# Is the set of optimal strategies convex in a single-agent decision choice problem?

EDITED with insights from the comment below.

Consider a decision maker who has to choose an action among $$\mathcal{Y}\equiv \{1,2,...,L\}$$. The payoff from choosing action $$y\in \mathcal{Y}$$ depends on the state of the world, $$V$$, with support $$\mathcal{V}$$. Specifically, choosing action $$y\in \mathcal{Y}$$ leads the payoff $$u(y,v)$$, where $$u:\mathcal{Y}\times \mathcal{V}\rightarrow \mathbb{R}$$.

Suppose the decision maker has complete information about the realisation of $$V$$ drawn by nature.

A (mixed) strategy of this choice problem is a probability kernel, $$\mathcal{P}_{Y|V}\equiv \{P_{Y}(\cdot| v)\in \Delta(\mathcal{Y}): v\in \mathcal{V}\}$$, collecting probability distributions of $$Y$$ conditional on every realisations $$v$$ of $$V$$.

Hence, $$\mathcal{P}_{Y|V}$$ is an optimal strategy of the choice problem above if $$\forall v\in \mathcal{V}$$ such that $$P_{Y}(y|v)>0$$, and $$\forall \tilde{y}\neq y$$ \begin{aligned} u(y, v) \geq u(\tilde{y},v). \\ \end{aligned}

Let $$\mathcal{Q}^*$$ be the collection of all optimal strategies of the choice problem above, that is $$\mathcal{Q}^*\equiv \Big\{\mathcal{P}_{Y|V}: \forall v\in \mathcal{V}, \forall y \in \mathcal{Y}\\ \hspace{6cm}\underbrace{P_{Y}(y|v)>0 \Rightarrow u(y, v) \geq u(\tilde{y},v)\text{ } \forall \tilde{y}\neq y}_{\text{This is not a linear constraint because of the form "IF ... THEN ..."}}\Big\}$$

Question 1) The definition of $$\mathcal{Q}^*$$ just given seems to highlight that $$\mathcal{Q}^*$$ is not a convex set.
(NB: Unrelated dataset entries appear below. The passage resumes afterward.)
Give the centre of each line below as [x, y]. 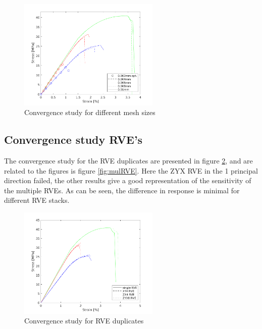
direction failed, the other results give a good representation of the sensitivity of [128, 180]
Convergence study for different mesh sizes [90, 112]
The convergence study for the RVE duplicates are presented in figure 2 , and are [128, 161]
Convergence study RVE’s [73, 140]
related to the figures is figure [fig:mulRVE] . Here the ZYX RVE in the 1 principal [131, 170]
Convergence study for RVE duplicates [84, 321]
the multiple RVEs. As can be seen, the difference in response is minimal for [122, 190]
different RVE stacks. [37, 200]
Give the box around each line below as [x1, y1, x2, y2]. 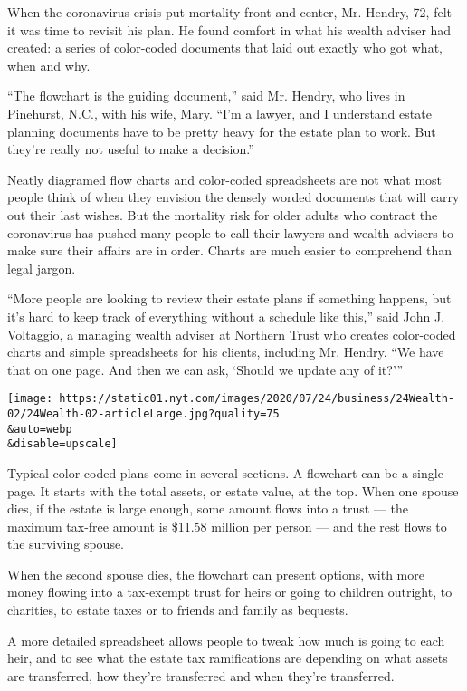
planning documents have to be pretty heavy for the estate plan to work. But [7, 121, 436, 140]
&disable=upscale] [7, 437, 118, 451]
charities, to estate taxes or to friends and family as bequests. [7, 600, 348, 619]
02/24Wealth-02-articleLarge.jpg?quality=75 [7, 407, 280, 420]
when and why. [7, 55, 91, 74]
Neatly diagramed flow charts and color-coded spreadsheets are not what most [7, 169, 443, 188]
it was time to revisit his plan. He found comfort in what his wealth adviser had [7, 20, 452, 39]
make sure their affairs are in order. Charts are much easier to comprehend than [7, 241, 453, 260]
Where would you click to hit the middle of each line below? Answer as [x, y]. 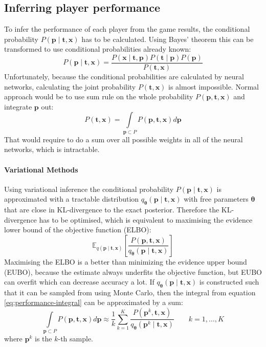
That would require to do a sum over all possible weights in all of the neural [124, 139]
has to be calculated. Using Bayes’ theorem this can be [168, 39]
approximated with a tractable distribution [72, 199]
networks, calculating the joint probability [70, 86]
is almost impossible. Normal [214, 86]
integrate [18, 106]
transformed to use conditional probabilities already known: [98, 49]
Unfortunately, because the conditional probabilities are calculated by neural [124, 77]
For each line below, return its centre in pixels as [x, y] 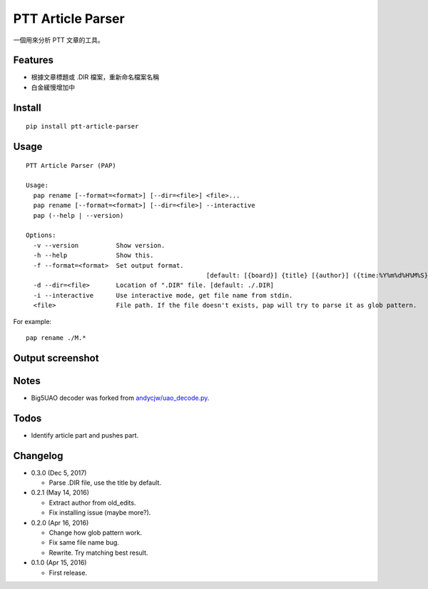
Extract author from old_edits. [92, 503]
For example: [32, 321]
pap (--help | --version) [78, 215]
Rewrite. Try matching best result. [98, 553]
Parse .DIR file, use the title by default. [105, 483]
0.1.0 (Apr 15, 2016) [59, 563]
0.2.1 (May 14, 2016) [60, 493]
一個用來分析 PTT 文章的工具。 [58, 40]
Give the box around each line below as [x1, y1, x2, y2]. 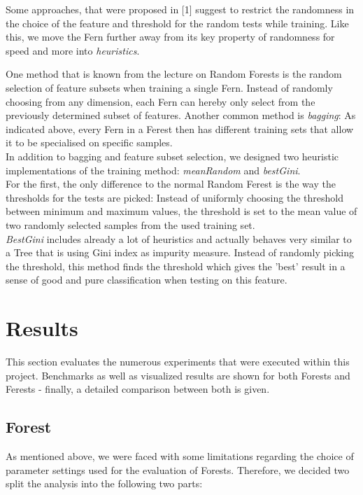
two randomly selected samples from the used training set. [6, 217, 255, 232]
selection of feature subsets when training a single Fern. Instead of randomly [6, 80, 333, 95]
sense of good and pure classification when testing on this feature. [6, 272, 287, 287]
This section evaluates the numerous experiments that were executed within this [6, 354, 350, 368]
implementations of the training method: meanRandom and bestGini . [6, 162, 301, 177]
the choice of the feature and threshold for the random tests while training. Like [6, 15, 349, 30]
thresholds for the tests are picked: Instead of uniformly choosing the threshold [6, 190, 343, 204]
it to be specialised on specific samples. [6, 135, 173, 150]
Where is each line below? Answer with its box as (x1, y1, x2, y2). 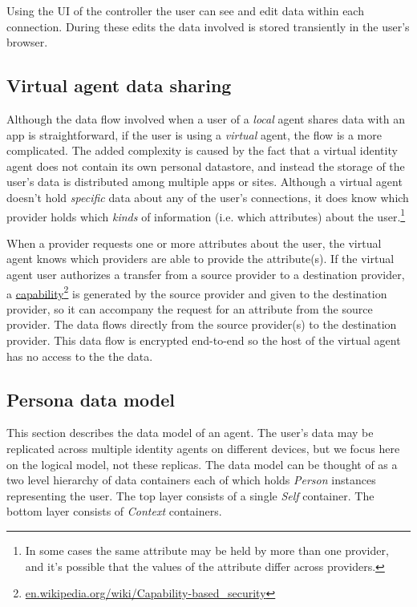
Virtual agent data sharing (6, 73, 232, 98)
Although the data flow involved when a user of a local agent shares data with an (6, 110, 405, 127)
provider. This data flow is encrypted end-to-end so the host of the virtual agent (6, 332, 401, 349)
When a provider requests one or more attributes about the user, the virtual (6, 234, 382, 251)
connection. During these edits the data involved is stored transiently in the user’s (6, 18, 410, 34)
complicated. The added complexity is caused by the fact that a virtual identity (6, 142, 398, 159)
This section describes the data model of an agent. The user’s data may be (6, 424, 374, 441)
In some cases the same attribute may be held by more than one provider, (25, 541, 389, 558)
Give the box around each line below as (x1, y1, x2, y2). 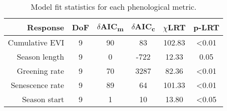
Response (27, 21, 64, 33)
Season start (22, 93, 64, 105)
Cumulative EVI (8, 37, 64, 48)
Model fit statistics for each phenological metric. (30, 1, 197, 12)
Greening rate (17, 65, 64, 77)
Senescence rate (10, 79, 64, 91)
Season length (17, 51, 64, 63)

This is because it is defined by a constraint of the type "IF ... THEN ...", which is not linear.

Is this comment correct?

Question 2) Consider a payoff function $$u(1,v)=u(L,v)>u(y,v)$$ $$\forall y \neq 1,L$$ and $$\forall v \in \mathcal{V}$$. Consider the following strategies $$1) \mathcal{P}_{Y|V}\text{ s.t. } P_{Y}(1|v)=1 \text{ and }P_{Y}(y|v)=0 \text{ }\forall y\neq 1, \forall v \in \mathcal{V}$$ $$2) \tilde{\mathcal{P}}_{Y|V}\text{ s.t. } \tilde{P}_{Y}(L|v)=1 \text{ and }\tilde{P}_{Y}(y|v)=0 \text{ }\forall y\neq L, \forall v \in \mathcal{V}$$ $$3) \mathcal{P}^*_{Y|V;\alpha}\text{ s.t. } P^*_{Y}(1|v;\alpha)=\alpha P_Y(1|v) \text{, } P^*_{Y}(L|v;\alpha)=(1-\alpha) \tilde{P}_Y(L|v) \text{, and }P^*_{Y}(y|v;\alpha)=0 \text{ }\forall y\neq 1,L, \forall v \in \mathcal{V}, \forall \alpha \in (0,1)$$ I believe that the set $$\mathcal{B}\equiv \{\mathcal{P}_{Y|V}, \tilde{\mathcal{P}}_{Y|V}, \mathcal{P}^*_{Y|V;\alpha} \text{ }\forall \alpha\in (0,1)\}$$ is convex. Indeed it seems to me that $$\mathcal{B}$$ is the convex hull of $$\{\mathcal{P}_{Y|V}, \tilde{\mathcal{P}}_{Y|V}\}$$.

Correct?

What is the relation between $$\mathcal{Q}^*$$ and $$\mathcal{B}$$?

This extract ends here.